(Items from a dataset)

....................

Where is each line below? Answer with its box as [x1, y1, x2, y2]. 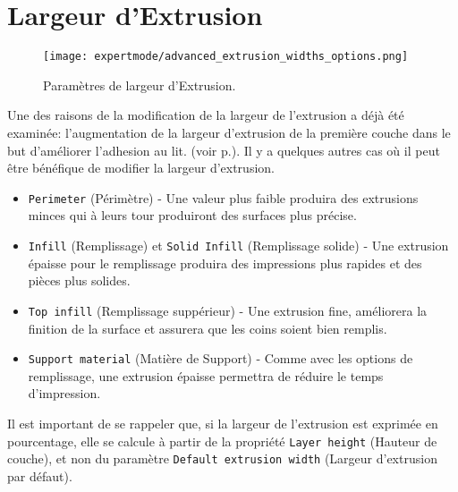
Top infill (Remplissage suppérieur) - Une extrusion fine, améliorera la [28, 301, 428, 319]
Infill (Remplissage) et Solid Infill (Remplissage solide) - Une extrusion [28, 236, 449, 254]
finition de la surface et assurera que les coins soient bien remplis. [28, 318, 387, 337]
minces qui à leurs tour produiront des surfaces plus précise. [28, 206, 357, 225]
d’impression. [28, 384, 101, 403]
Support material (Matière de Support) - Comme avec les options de [28, 349, 413, 368]
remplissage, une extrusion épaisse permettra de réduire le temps [28, 366, 384, 385]
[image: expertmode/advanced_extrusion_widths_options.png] [43, 50, 409, 64]

....................

_Work order_
Each line from the one containing "Support material (Matière" to the final line above should be written out exactly; please omit the others.

_Answer to this exercise_
Support material (Matière de Support) - Comme avec les options de [28, 349, 413, 368]
remplissage, une extrusion épaisse permettra de réduire le temps [28, 366, 384, 385]
[image: expertmode/advanced_extrusion_widths_options.png] [43, 50, 409, 64]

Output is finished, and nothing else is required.